‘Don’t ignore their mental state!’
DOCTORS have urged the training of teachers in psychology to help them identify children with mental and emotional problems, in order to help safeguard the progress of Jamaican students throughout the education system.
“Many of the children in our schools are experiencing psychological and mental problems because of various reasons. Some of it is genetic, some because of a chaotic home environment and basically difficulties that parents may be having that can lead the child into having these mental and psychological problems. And if these are not factored in, then the children will not learn,” said psychologist Dr Pearnel Bell.
“There are so many children that I have interacted with, who have been physically abused, mentally and emotionally abused, sexually abused, too, who end up with psychological issues. But they are not addressed because teachers are not looking at these psychological issues. They label it as the child is ‘dunce’ or doesn’t want to learn,” she added.
Bell noted that there was no disputing the importance of a child’s psychological state on his or her educational success.
“When the diagnosis for any sort of psychological problems is made, usually one of the markers that we use is that it is severely affecting the child’s educational and social functioning. So that is when a diagnosis is made – how is this affecting the child’s educational and social functioning,” she said.
“When we assess that then we know that the child is having problems. Invariably when the child is having psychological issues usually the education and social functioning is affected,” she added.
Against this background, Bell suggested that teachers need to begin to look deeper at the children they label as ‘problematic’. There are, she said, internalising and externalising behaviours that can be identified in such children.
“The internalising behaviours, for example, are the child being withdrawn, appearing to be shy, not socialising with other children, with school work affected. Sometimes teachers miss these symptoms because they say the child quiet and do not realise that the child may be experiencing depression. Some teachers like children like that because they feel they are ‘so nice’,” she said. “(As for the externalising behaviours), they are disruptive in the classroom, getting into fights with other children (and are) angry and aggressive towards their peers and teachers.”
Psychologist Sidney McGill underscored Bell’s position, noting that children today are bombarded with the challenges of a changing culture, which has over-exposed them to negative realities. These realities, he said, are causing them to experience a raft of psychological problems, making it a necessity that teachers be equipped to identify such children.
“Because of the deteriorating social conditions, which include moral and spiritual degradation, a massive scale of hopelessness and helplessness, and the need for self-gratification now without rigorous pursuit of goals, and with the sexualisation of the society, which negatively affects children because it overwhelms their emotional functioning, it is needed more than ever for teachers to be equipped to identify and refer children who are suffering from psychological/emotional problems,” he said.
“Not only do teachers need to have advanced training in psychology in order to try to meet the psychological needs of some of their students, it will also equip them to clarify their own personal psychological/emotional needs.”
For her part, Bell proposed that this psychology education of teachers form part of government policy.

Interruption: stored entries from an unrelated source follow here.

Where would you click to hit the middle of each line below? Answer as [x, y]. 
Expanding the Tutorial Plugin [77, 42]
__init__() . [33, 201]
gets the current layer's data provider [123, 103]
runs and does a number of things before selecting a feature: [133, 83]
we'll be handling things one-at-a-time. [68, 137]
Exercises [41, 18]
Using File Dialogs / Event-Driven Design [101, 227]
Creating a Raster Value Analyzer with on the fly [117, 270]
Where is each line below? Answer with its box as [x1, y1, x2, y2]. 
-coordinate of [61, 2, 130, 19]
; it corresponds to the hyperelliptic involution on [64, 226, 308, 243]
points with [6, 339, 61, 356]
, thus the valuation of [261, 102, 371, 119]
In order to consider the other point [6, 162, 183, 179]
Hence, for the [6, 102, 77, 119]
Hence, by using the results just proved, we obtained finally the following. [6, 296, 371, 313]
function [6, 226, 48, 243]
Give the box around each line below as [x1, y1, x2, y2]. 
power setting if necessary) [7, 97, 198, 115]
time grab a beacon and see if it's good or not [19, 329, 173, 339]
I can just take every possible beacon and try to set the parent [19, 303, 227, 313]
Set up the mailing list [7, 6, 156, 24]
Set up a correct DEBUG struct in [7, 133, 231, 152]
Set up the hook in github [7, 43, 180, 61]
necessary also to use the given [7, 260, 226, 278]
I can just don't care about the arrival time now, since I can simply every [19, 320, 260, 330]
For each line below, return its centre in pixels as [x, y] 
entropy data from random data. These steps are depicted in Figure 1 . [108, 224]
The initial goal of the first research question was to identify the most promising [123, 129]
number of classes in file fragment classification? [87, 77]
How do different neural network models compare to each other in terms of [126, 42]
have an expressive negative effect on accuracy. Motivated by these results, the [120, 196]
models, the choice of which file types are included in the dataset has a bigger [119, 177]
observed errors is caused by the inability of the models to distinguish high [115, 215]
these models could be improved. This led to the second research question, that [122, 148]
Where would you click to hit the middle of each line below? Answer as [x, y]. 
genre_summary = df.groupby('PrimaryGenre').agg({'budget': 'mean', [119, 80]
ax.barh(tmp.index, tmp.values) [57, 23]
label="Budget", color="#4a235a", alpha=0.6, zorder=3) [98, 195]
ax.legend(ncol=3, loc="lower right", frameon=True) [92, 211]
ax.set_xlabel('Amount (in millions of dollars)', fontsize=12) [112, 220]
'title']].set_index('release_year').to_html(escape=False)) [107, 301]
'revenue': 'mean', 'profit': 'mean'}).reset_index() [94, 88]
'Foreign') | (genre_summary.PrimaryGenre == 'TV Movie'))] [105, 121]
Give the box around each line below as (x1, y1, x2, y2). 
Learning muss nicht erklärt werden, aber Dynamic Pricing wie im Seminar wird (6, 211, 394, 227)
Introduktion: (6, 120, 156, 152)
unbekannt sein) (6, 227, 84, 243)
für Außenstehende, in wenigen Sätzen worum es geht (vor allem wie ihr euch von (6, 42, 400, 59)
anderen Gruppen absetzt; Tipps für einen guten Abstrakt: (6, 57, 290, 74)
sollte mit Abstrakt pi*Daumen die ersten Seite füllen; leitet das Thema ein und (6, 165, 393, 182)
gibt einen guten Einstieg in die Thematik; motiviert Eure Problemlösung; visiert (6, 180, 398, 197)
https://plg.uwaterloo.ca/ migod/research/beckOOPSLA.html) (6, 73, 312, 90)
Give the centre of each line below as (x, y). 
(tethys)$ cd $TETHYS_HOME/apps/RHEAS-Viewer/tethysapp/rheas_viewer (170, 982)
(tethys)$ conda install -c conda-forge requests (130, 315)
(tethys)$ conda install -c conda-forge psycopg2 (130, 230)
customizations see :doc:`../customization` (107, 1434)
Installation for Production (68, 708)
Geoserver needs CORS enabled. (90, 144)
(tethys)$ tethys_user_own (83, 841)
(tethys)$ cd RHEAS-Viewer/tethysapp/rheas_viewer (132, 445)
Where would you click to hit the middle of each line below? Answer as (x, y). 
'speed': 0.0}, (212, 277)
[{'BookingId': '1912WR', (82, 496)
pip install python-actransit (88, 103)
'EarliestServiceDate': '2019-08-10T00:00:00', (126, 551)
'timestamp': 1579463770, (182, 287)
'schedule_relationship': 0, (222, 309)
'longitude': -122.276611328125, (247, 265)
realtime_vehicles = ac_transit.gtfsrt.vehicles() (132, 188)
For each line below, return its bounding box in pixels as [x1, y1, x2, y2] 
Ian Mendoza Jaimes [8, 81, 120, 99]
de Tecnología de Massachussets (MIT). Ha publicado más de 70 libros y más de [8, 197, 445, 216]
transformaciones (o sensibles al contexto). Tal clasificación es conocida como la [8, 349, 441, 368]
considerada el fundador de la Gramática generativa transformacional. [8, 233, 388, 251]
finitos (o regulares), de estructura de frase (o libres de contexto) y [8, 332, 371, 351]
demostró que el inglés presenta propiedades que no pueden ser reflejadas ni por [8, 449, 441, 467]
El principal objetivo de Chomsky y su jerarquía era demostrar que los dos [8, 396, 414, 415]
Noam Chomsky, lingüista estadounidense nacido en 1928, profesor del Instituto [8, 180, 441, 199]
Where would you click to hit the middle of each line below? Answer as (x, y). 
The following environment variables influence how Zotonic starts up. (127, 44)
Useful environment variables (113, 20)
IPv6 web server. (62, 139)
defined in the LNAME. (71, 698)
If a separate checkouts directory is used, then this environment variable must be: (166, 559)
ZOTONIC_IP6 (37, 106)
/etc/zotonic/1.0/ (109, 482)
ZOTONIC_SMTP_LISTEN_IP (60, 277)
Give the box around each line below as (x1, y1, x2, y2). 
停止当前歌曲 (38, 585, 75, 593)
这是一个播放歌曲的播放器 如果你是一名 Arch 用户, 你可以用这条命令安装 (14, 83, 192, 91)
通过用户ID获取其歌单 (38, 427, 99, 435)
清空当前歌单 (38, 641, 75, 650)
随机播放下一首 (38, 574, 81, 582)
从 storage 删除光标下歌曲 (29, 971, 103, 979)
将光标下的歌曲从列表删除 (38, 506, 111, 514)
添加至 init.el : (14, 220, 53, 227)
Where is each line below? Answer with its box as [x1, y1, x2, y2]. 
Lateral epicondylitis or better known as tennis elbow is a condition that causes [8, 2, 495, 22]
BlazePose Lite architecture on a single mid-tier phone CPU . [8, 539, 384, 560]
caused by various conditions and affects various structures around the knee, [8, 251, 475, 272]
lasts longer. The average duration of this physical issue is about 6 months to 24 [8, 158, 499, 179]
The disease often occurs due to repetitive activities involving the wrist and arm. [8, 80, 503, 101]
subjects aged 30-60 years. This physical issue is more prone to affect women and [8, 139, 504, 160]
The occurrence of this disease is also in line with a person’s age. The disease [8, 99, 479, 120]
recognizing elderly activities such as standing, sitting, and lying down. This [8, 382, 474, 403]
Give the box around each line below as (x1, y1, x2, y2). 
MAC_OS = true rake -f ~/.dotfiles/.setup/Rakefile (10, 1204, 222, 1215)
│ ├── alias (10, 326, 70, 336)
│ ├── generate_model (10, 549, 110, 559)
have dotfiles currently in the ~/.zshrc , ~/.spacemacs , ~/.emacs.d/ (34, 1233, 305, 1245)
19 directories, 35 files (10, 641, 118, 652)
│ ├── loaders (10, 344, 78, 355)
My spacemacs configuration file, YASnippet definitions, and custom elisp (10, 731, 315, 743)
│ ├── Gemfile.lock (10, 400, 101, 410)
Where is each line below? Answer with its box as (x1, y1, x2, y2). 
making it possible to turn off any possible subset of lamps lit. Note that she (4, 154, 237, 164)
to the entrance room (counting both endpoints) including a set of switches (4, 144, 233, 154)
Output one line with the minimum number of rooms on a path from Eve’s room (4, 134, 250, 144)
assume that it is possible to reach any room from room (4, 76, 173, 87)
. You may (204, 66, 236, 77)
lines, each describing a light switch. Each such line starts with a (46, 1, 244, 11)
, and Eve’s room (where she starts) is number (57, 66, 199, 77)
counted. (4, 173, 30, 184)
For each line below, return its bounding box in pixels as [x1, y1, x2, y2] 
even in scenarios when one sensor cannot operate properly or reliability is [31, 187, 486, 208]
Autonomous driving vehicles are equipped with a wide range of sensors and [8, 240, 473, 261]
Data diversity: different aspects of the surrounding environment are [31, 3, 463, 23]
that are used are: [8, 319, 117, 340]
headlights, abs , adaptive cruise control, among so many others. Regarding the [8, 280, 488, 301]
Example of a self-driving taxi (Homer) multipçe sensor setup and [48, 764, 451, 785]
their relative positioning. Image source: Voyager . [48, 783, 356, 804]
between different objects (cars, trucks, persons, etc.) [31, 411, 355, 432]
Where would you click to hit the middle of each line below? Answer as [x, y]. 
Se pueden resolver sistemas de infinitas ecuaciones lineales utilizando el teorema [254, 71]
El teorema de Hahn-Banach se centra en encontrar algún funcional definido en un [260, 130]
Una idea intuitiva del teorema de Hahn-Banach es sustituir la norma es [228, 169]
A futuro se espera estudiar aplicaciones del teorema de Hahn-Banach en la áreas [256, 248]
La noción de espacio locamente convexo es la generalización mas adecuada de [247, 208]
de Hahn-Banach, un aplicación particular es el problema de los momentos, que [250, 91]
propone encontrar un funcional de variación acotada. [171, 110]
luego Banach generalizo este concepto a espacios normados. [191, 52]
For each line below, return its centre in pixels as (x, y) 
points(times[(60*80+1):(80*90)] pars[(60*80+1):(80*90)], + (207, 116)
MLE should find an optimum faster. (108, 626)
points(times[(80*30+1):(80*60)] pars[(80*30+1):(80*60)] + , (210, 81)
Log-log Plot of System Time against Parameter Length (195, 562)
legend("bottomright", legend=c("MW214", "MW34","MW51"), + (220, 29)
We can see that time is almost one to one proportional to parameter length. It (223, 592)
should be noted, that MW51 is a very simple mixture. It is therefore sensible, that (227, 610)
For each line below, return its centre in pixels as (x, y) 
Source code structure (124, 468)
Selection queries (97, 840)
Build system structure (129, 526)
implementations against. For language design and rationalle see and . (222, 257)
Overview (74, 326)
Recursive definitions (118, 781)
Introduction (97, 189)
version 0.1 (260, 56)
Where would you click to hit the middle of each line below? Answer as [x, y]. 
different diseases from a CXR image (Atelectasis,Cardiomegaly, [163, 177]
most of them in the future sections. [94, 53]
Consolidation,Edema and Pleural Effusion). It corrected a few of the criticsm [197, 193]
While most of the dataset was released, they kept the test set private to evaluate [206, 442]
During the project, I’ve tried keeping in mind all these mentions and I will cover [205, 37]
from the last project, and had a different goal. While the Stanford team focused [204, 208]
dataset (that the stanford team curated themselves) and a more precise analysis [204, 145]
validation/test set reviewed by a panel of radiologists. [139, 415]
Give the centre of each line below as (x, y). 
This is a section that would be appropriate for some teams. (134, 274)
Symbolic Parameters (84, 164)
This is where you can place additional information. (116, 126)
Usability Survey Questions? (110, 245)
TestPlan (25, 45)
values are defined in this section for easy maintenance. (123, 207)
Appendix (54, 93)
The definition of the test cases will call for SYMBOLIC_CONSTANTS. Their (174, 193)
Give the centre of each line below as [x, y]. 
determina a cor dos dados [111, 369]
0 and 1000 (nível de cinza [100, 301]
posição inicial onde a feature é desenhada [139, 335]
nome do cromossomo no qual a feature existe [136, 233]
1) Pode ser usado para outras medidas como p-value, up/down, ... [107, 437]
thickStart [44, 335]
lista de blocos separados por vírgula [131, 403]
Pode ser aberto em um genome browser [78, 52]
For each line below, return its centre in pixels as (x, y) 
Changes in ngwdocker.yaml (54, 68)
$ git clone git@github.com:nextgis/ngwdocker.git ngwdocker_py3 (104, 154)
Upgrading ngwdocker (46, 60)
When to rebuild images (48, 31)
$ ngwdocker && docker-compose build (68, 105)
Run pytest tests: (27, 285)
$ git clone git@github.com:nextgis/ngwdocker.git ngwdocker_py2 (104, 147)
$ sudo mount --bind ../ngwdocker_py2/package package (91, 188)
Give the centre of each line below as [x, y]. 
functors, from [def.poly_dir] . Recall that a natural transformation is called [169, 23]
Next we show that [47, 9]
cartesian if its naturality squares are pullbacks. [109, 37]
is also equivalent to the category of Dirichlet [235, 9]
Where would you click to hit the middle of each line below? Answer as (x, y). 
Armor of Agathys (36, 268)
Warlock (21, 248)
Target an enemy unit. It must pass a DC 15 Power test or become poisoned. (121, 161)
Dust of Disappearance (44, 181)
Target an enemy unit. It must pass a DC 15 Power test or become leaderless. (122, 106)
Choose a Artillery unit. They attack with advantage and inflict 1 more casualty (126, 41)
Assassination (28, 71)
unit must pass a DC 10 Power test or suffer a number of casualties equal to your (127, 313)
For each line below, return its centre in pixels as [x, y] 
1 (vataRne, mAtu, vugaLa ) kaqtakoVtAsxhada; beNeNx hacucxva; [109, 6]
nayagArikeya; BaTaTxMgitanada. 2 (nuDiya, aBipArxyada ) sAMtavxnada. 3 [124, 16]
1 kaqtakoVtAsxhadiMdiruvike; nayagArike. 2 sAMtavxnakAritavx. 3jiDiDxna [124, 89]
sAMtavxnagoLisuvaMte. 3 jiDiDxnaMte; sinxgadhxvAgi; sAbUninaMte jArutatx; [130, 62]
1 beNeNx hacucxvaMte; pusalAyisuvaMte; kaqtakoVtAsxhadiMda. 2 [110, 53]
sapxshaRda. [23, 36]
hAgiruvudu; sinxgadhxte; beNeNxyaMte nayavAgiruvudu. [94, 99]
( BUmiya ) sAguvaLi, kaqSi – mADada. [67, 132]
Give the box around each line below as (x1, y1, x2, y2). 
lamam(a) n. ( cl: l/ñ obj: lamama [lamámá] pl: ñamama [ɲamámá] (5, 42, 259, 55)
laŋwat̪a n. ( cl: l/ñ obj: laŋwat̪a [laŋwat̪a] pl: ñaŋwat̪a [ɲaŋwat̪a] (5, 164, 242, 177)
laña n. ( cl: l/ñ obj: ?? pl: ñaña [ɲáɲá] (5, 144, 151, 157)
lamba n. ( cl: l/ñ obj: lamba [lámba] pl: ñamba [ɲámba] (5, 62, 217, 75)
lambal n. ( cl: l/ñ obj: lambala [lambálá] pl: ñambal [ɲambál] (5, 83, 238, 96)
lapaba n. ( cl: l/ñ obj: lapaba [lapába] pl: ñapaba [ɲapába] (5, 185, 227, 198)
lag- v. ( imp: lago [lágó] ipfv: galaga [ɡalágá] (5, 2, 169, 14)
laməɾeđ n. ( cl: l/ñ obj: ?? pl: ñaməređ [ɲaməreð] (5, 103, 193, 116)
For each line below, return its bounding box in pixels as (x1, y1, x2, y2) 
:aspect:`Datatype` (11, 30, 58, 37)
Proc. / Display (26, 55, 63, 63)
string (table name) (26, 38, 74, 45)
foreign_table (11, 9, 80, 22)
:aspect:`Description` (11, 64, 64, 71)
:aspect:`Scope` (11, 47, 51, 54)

“The Ministry of Education needs to understand that teacher’s need to be trained at the teacher college level and ongoing training. That (psychology education) should be part of service training and teacher education training so that teachers understand what to look for when children are experiencing psychological problems – whether it be anxiety disorder, attention deficit or that the child is being abused,” she said.
Added Bell, who has a private practice in Montego Bay, St James: “They should be made aware of what to look for – not that they are going to correct anything, but that they are going to make some referral. They will refer it to the guidance counsellors, and if they (guidance counsellors) are unable to handle it, then they can make reference to child guidance clinics.”
McGill proposed that teachers be educated, in the short to medium term, through certificate courses in areas, such as childhood/development psychology.
“The kind of curriculum that obtained for teachers years ago is in many ways not relevant today. A teacher has to do more than just teach their subject area. They must understand themselves better, understand the students they are teaching and have more effective ways of teaching once they understand what they are doing,” he said.
“When a child misbehaves, instead of reacting to the child in a negative way, a teacher needs to ask him or herself what does this behaviour, mean then apply appropriate treatment to solve the problem.”
McGill – himself the owner/operator of the Family and Counselling Centre with offices in St Ann, Montego Bay and Kingston – said that it was especially important that teachers be in the know as far as children’s psychological needs are concerned since there is a derth of guidance counsellors in schools across the island.
“I am thinking that the amount of guidance counsellors that are in the school are very small – one guidance counsellor to maybe 700 children or more. So that guidance counsellor cannot develop strategies to prevent certain problems in the school. They spend all their time trying to deal with individual crises,” he said.
“Therefore, teachers must have the psychological tools at their disposal in order to deal with some of these cases in their classroom and send the more serious ones to the guidance counsellor or to other professionals,” he added.